Again, I don’t know much about football.  But I do know something about abusive relationships and why they exist.  Abusers too often continue to abuse because they can.  It is a learned behavior, it gets them what they want, and there are often few if any meaningful consequences for them.  That’s because often people around them make choices that help minimize and mask the “not-so-bad” behavior.”

Renowned psychologist Paul Ekman has written, in his book Telling Lies, that intelligent people can sometimes fail to see blatant untruths because they have a vested interest in believing the lie, in “collusively helping to maintain the lie, to avoid the terrible consequences of uncovering the lie.”

It can be easy to minimize abuse when the abuser is someone you like, or you think can perform well for your organization.  It can be easy to minimize a police report when that certain someone has skills you want to exploit.  Domestic violence is perpetuated not only by those doing the hitting, but by those with a vested interest in other aspects of the abusers’ lives.  By those well-meaning ancillary enablers who want to give some a second (or third?  fourth?  fifth?) chance, but up teaching that abusers can get away with a LOT of bad behavior before suffering serious consequences.

We will probably never know for sure what happened that evening.  In general, however, by the time a relationship gets to physical violence, there’s been a lot of power and control and manipulation happening.  And physical violence in a relationship, once it begins, happens again, and again.  As a self-defense teacher, my suggestion to students is to recognize the relationship for what it is, and plan how to keep themselves safer.
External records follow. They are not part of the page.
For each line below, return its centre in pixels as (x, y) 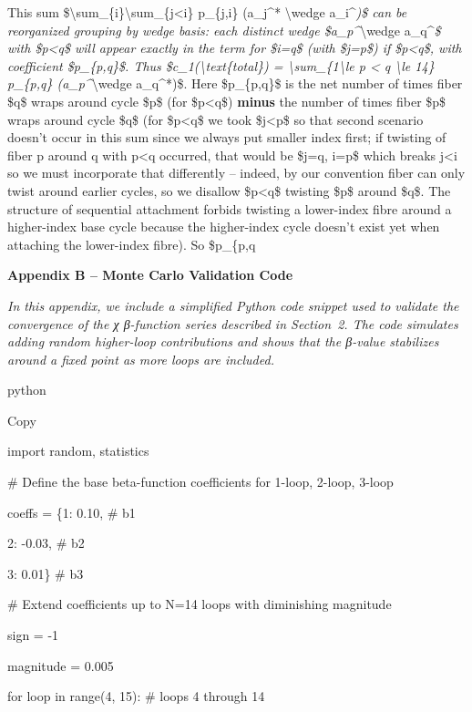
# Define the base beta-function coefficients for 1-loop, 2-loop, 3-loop (200, 482)
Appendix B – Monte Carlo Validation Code (150, 275)
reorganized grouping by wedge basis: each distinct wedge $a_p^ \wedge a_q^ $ (224, 30)
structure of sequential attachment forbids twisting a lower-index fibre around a (230, 208)
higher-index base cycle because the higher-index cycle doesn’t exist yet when (224, 227)
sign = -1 (33, 635)
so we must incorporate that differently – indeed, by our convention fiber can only (236, 173)
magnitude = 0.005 (61, 665)
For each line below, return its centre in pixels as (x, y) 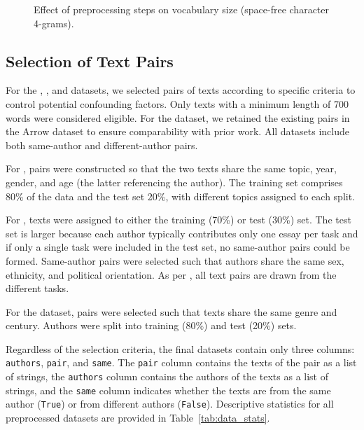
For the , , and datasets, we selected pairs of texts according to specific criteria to (181, 90)
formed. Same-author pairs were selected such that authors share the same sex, (175, 260)
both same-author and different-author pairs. (102, 145)
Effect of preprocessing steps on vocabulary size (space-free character (182, 9)
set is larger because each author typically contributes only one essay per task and (182, 233)
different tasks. (37, 288)
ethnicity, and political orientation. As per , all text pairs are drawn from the (171, 274)
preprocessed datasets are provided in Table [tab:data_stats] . (138, 418)
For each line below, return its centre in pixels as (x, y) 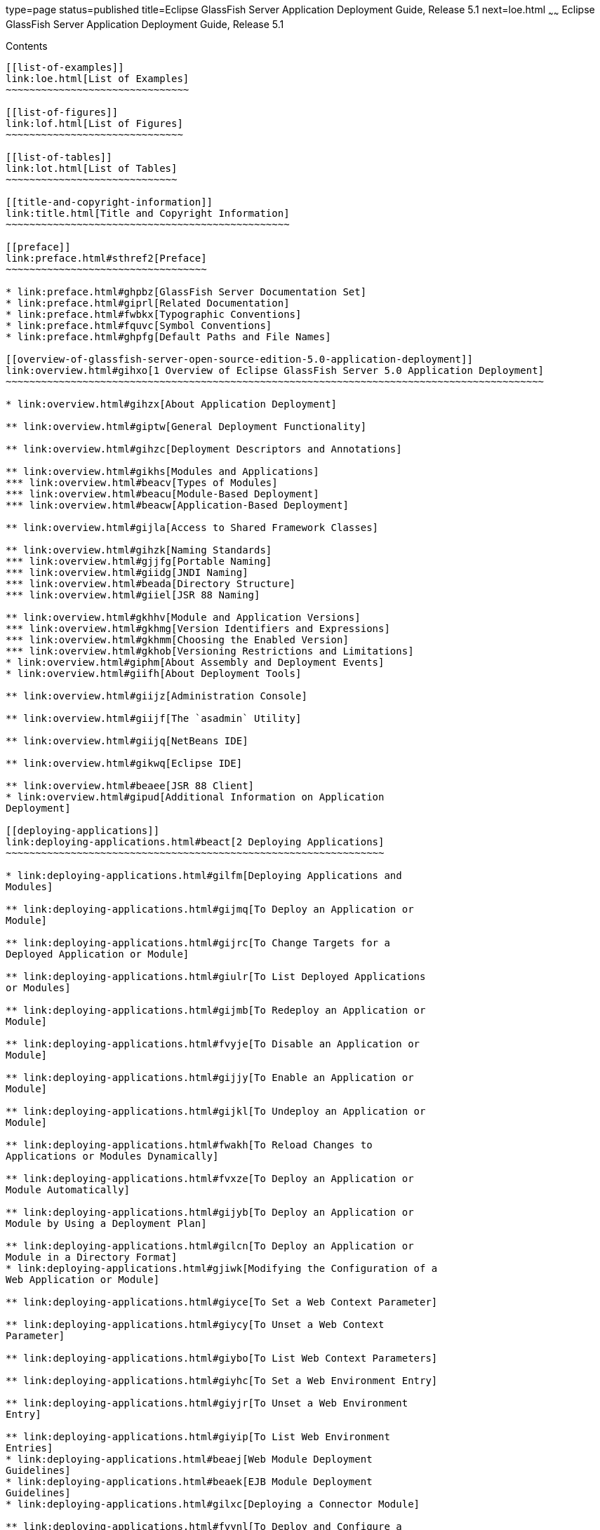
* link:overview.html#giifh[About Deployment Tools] (154, 673)
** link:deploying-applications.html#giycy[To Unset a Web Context (195, 1324)
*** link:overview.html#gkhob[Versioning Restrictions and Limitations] (210, 651)
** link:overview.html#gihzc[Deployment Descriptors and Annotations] (204, 449)
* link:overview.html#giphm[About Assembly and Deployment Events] (195, 662)
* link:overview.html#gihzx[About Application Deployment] (172, 404)
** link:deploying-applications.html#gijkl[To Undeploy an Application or (216, 1111)
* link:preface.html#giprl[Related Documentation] (148, 303)
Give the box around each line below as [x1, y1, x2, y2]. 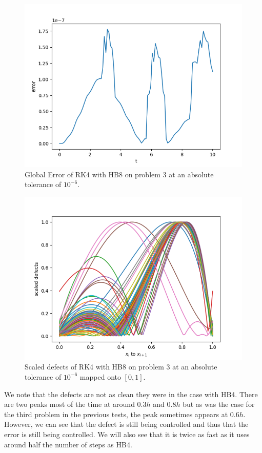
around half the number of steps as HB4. [4, 439, 132, 449]
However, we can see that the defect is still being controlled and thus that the [4, 419, 249, 429]
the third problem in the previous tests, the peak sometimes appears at [4, 408, 228, 419]
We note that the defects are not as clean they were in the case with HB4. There [4, 388, 258, 399]
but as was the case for [183, 399, 255, 409]
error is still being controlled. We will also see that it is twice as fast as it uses [4, 428, 250, 439]
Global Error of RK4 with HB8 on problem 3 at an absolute [25, 169, 214, 179]
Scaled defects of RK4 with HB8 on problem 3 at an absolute [25, 361, 217, 372]
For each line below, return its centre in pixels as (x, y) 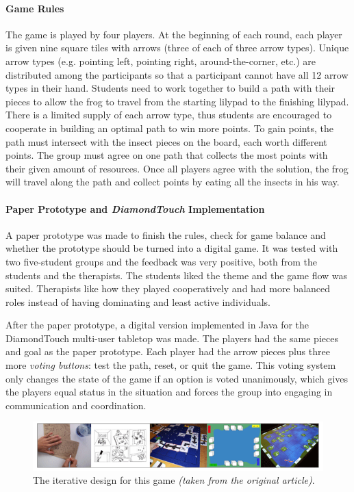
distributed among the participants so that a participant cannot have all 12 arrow (177, 74)
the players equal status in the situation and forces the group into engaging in (169, 392)
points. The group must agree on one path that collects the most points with (167, 155)
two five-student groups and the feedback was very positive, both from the (162, 261)
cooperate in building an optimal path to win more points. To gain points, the (170, 128)
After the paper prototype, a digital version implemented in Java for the (157, 325)
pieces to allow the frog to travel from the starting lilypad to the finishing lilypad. (177, 101)
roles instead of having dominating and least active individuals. (138, 301)
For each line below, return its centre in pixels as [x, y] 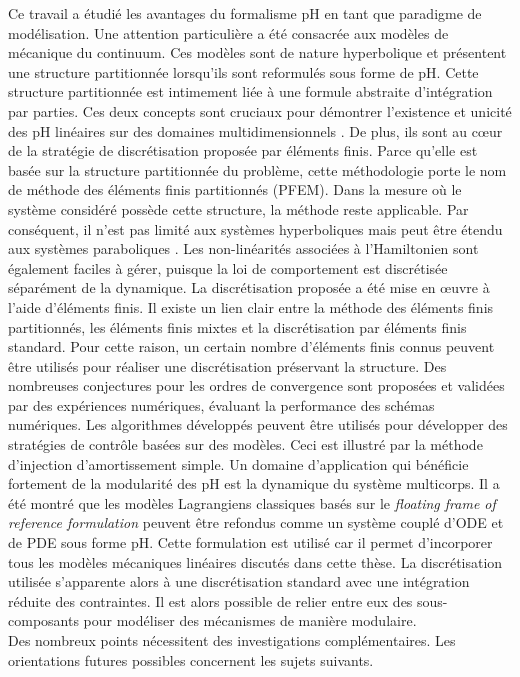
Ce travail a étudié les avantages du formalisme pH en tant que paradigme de [245, 13]
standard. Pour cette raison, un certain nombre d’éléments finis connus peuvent [251, 346]
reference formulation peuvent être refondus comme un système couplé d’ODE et [256, 522]
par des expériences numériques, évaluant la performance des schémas [221, 404]
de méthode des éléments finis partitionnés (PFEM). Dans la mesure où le [235, 189]
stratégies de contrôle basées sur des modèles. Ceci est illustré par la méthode [245, 444]
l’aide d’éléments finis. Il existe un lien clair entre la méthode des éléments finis [251, 306]
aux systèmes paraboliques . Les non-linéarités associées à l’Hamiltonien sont [243, 248]
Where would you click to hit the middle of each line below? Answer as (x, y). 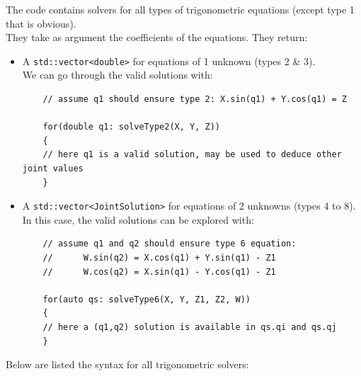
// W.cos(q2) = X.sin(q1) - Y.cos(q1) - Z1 (159, 272)
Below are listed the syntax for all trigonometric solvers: (127, 364)
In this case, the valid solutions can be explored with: (138, 219)
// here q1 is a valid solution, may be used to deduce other (192, 155)
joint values (53, 169)
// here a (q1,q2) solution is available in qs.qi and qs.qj (190, 327)
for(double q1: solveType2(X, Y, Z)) (131, 127)
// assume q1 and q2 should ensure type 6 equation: (170, 244)
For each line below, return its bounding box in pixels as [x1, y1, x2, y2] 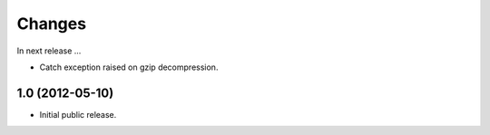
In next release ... [16, 45, 82, 56]
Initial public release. [39, 109, 117, 120]
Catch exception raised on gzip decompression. [39, 62, 219, 72]
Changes [16, 14, 86, 34]
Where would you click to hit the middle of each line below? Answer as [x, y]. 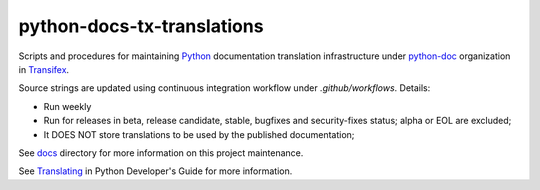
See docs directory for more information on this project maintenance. [161, 152]
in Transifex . [44, 69]
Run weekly [67, 106]
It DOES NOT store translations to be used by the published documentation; [199, 134]
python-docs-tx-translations [141, 26]
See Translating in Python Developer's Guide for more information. [155, 171]
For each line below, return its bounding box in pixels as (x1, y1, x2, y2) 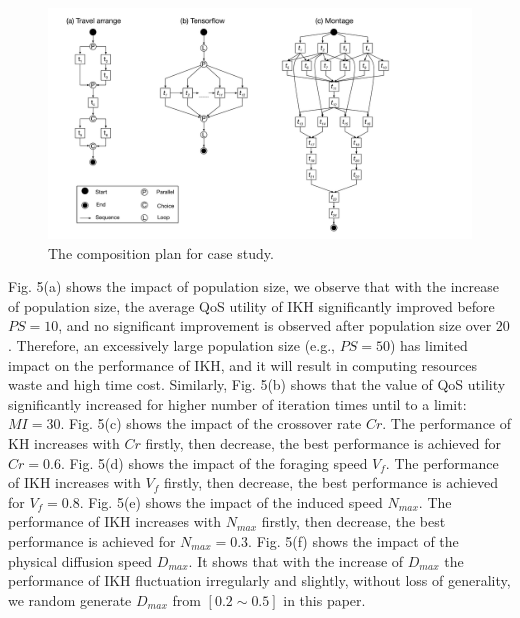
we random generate (8, 589, 132, 610)
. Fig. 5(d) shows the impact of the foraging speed (60, 452, 368, 473)
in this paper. (283, 589, 366, 610)
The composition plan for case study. (48, 242, 274, 263)
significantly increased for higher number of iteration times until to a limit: (8, 393, 467, 414)
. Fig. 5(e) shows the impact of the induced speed (79, 491, 383, 512)
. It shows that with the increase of (188, 550, 404, 571)
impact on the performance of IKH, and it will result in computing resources (8, 354, 478, 375)
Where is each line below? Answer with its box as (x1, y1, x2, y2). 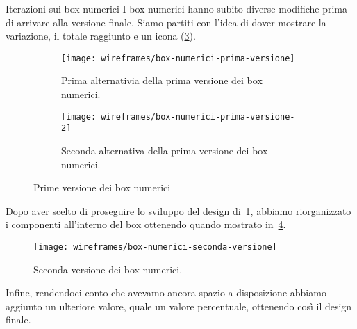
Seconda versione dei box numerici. (33, 262, 183, 276)
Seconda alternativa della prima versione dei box (61, 143, 268, 157)
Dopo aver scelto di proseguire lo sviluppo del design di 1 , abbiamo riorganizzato (6, 203, 351, 218)
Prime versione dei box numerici (33, 180, 171, 195)
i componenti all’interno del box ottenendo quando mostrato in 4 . (6, 217, 286, 232)
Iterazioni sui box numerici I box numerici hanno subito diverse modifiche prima (6, 1, 348, 15)
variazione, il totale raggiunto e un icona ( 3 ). (6, 29, 196, 43)
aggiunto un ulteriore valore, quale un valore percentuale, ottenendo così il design (6, 298, 352, 313)
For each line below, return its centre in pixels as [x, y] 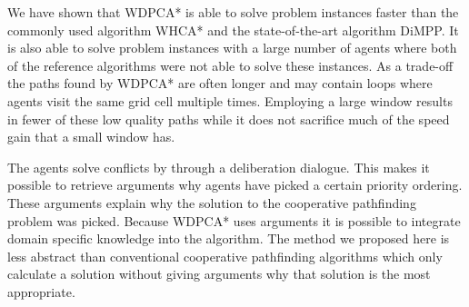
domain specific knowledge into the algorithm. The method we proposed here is [229, 238]
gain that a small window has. [91, 137]
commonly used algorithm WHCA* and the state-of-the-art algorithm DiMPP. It [233, 30]
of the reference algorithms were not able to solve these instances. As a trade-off [230, 65]
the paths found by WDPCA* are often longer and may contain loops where [220, 83]
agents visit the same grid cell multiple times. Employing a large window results [230, 100]
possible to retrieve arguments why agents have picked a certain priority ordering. [235, 185]
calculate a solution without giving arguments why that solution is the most [219, 274]
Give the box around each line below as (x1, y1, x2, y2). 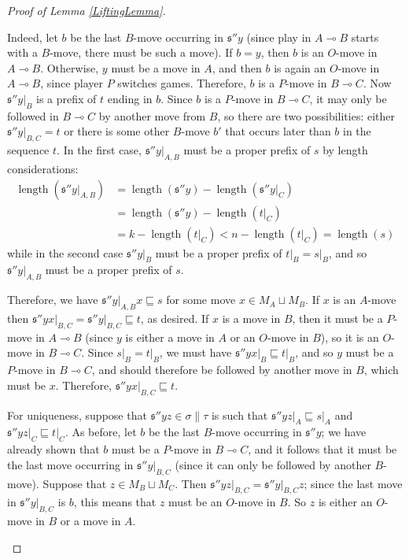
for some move (166, 291, 236, 308)
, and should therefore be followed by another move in (91, 361, 352, 378)
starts (351, 28, 379, 45)
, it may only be (309, 90, 387, 106)
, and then (212, 59, 262, 76)
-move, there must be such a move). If (50, 44, 233, 61)
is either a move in (125, 328, 215, 345)
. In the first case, (57, 142, 142, 158)
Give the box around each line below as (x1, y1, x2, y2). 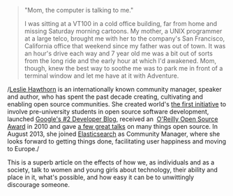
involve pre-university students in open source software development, (7, 108, 209, 115)
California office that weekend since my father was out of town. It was (24, 42, 226, 50)
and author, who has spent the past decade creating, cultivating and (7, 92, 204, 101)
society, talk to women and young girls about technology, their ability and (7, 166, 218, 174)
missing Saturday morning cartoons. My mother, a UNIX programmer (24, 27, 223, 35)
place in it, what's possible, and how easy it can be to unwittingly (7, 173, 194, 181)
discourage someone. (7, 181, 70, 188)
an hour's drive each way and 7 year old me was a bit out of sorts (24, 49, 213, 57)
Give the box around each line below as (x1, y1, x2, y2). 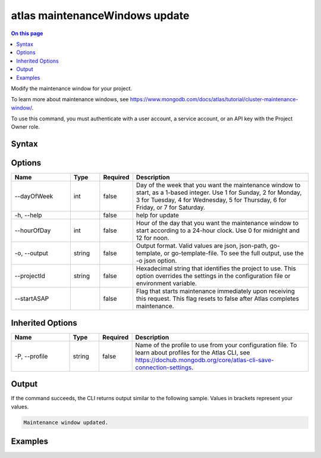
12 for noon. (136, 234, 169, 242)
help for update (136, 211, 180, 220)
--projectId (14, 272, 46, 280)
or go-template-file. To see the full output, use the (163, 249, 304, 257)
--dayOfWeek (14, 192, 53, 201)
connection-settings (135, 363, 192, 372)
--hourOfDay (14, 226, 51, 235)
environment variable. (136, 279, 197, 288)
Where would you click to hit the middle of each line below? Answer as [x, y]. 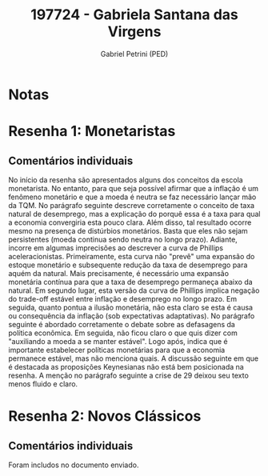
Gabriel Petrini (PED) [134, 54]
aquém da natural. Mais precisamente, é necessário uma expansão [119, 273]
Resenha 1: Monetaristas [92, 132]
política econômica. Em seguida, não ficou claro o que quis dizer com [123, 333]
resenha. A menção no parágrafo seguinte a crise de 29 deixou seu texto [129, 375]
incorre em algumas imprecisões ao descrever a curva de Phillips [116, 248]
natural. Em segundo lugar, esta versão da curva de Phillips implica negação [134, 290]
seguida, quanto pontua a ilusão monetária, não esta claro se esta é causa [131, 307]
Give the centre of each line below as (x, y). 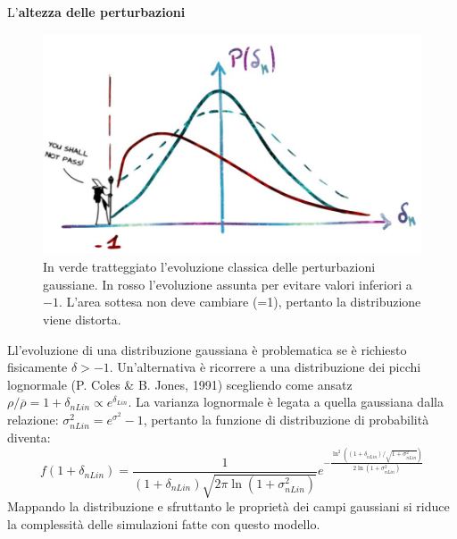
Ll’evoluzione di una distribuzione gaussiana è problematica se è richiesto (207, 349)
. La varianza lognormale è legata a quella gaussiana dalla (286, 402)
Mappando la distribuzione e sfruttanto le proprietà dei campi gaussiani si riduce (228, 506)
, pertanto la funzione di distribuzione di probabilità (286, 419)
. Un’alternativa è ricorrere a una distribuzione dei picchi (265, 367)
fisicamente (37, 367)
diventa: (29, 438)
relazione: (33, 419)
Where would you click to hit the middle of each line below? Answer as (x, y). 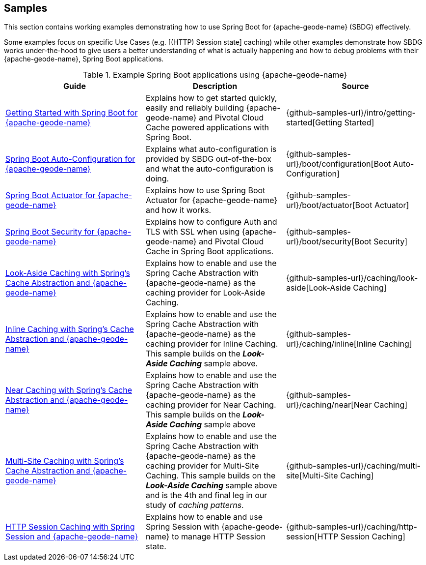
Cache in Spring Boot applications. (210, 252)
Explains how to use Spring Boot (205, 191)
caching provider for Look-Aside (205, 293)
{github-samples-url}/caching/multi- (353, 466)
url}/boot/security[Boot (329, 242)
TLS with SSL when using (193, 232)
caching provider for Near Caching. (211, 405)
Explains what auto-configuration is (211, 149)
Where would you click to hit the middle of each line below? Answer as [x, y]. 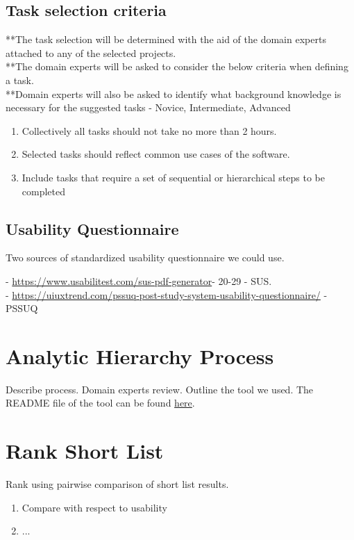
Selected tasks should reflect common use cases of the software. [156, 154]
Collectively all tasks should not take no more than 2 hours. [149, 130]
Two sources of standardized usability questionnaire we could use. [145, 257]
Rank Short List [85, 451]
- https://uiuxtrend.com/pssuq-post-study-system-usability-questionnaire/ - [167, 294]
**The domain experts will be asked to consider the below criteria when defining [177, 66]
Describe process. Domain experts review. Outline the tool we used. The [160, 389]
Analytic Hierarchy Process [140, 355]
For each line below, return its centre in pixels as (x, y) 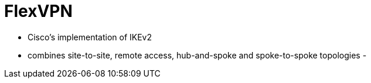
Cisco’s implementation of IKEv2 (90, 37)
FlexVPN (38, 11)
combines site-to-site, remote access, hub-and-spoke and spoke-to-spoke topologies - (197, 55)
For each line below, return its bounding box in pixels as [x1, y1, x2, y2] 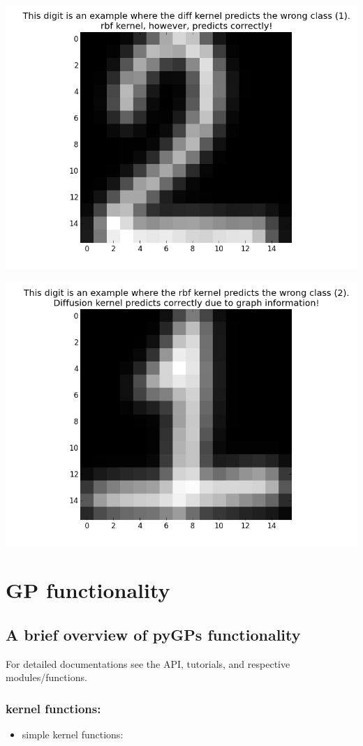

Going forward could be challenging.  The first step I’d like to see is Carroll, Schneider, and the Seahawks as an organization express accountability for their decision to draft a player who, by witness accounts, did hit his then-girlfriend.  I’d like to see them own up to not really interviewing “everybody.”   Second, I’d like to see them discuss how to hold Clark accountable going forward.  Finally, I’d like to see Clark take seriously being accountable for his behavior, which would involve being publicly honest about that evening’s events.  Because, whether or not I follow football, my community is affected by prominent public figures publicly deny abusive behavior.

This book was recommended by a student.  She had left her abusive husband about a year earlier, and since then has been reading everything she could get her hands on about domestic violence.  Not only does she strongly recommend this book, she’s bought multiple copies and given them to friends who she thinks need to read it.

Really, everybody should read this book. Consider this: over 25% of all women have been, are, or will be involved with an abusive partner sometime in their lives.  Even if that person is not you, it was, is, or will be someone you know.  I often ask students if they’ve know anyone who’s experienced abuse. Most of the time most students raise their hands. Sometimes only half the class raises their hands.  Sometimes everyone raises their hands. Even in classes for teen girls, most of them already have a friend who’s experienced dating violence.

Pamela Jayne clearly depicts what abuse is, and how it is distinguished from other normal human behaviors that may be immature, petty, selfish, stubborn, or disagreeable. She points out the early warning signs, or “red flags,” of abuse. She goes into great detail, with lots of real examples, of the various ploys and manipulations used by abusive men to justify, deny, or blame someone else for what they’ve done. And she is clear that in order for an abuser to change, they need to take full responsibility for their behavior and really want to change.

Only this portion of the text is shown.